About this exercise:
Take the entries that follow and return exactly the lines from the one holding "# Check if RStudio" through the one holding "4.5 done (49, 355)", both included. Nothing else is needed.

------------------------------------------------------------------------

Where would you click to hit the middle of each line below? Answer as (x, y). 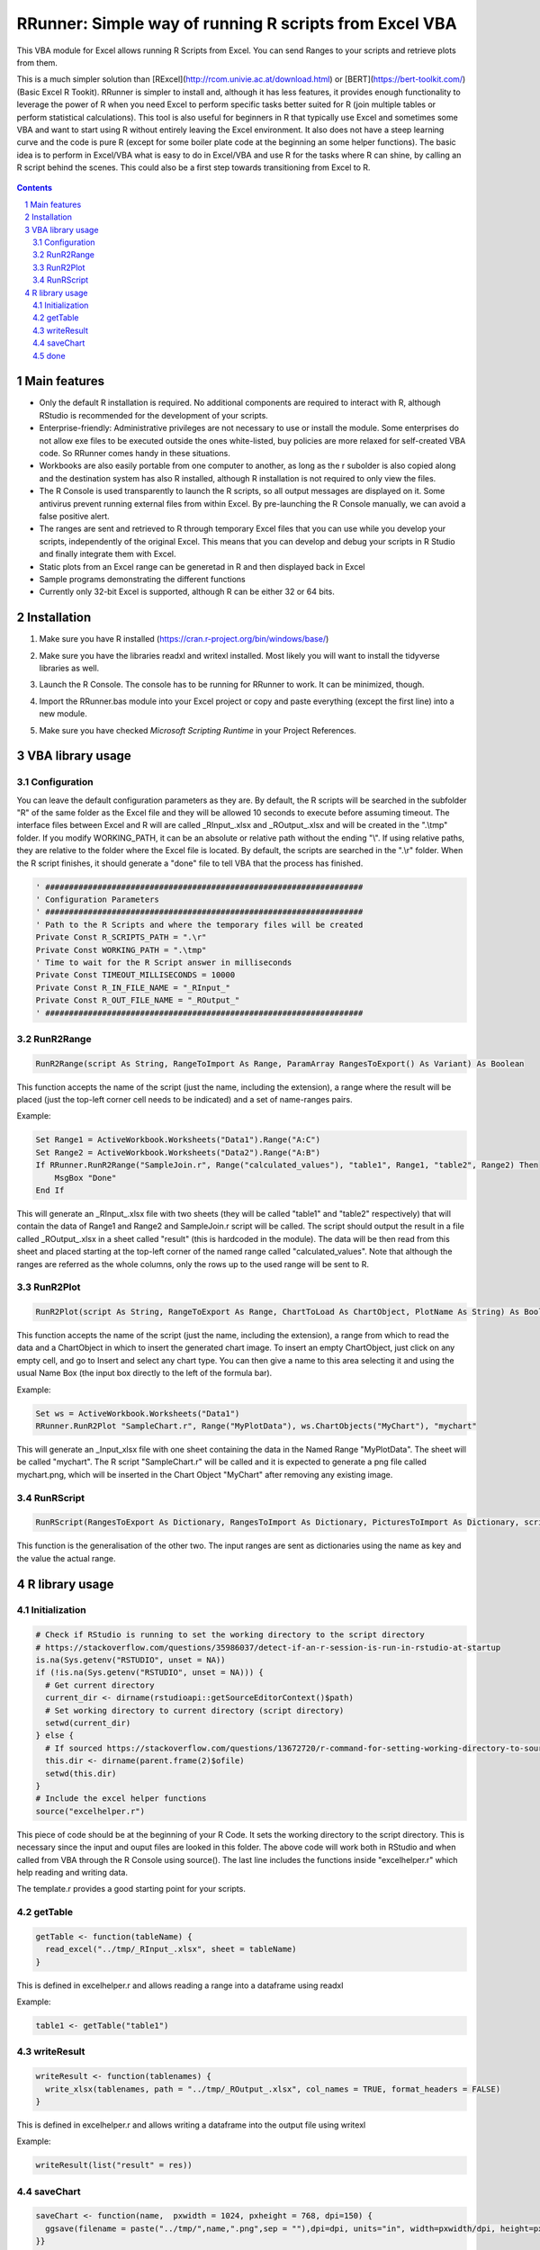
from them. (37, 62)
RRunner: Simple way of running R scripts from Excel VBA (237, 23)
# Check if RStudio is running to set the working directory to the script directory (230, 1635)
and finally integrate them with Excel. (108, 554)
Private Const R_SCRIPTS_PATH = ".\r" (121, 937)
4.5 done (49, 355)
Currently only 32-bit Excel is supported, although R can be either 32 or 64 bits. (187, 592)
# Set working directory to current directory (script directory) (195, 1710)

------------------------------------------------------------------------

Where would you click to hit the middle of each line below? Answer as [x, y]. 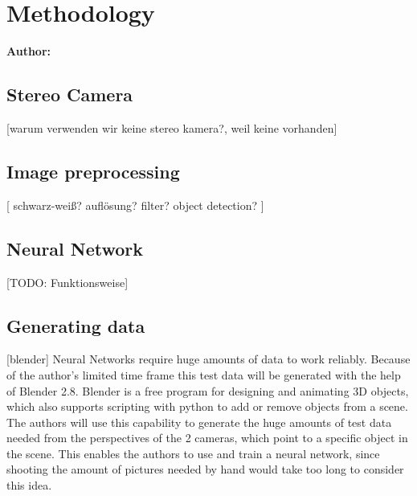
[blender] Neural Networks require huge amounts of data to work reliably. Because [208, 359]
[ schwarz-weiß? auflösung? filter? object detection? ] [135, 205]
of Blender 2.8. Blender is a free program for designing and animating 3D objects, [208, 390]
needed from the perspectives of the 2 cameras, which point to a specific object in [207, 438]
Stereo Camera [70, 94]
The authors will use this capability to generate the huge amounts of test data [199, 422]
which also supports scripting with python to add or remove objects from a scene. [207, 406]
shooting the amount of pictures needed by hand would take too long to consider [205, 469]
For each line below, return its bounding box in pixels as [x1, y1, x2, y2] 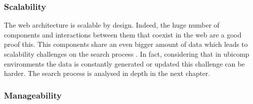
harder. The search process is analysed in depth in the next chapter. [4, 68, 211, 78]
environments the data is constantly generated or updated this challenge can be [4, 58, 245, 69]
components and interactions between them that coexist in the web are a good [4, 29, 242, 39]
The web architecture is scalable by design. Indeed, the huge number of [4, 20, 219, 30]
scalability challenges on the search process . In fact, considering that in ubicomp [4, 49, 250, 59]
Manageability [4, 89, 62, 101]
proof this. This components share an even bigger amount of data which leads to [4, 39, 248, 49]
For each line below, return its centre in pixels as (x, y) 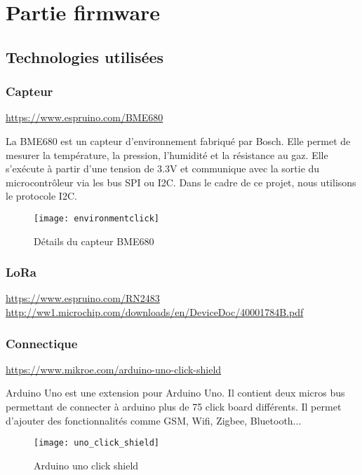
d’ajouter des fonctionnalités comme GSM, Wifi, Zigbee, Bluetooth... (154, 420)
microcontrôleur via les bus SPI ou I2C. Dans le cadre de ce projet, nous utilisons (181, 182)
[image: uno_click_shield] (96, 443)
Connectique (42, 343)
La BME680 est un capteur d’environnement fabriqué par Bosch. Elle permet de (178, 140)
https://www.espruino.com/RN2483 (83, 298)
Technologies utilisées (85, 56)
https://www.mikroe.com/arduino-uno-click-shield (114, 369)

------------------------------------------------------------------------

Written solution:
# Check if RStudio is running to set the working directory to the script directory (230, 1635)
and finally integrate them with Excel. (108, 554)
Private Const R_SCRIPTS_PATH = ".\r" (121, 937)
4.5 done (49, 355)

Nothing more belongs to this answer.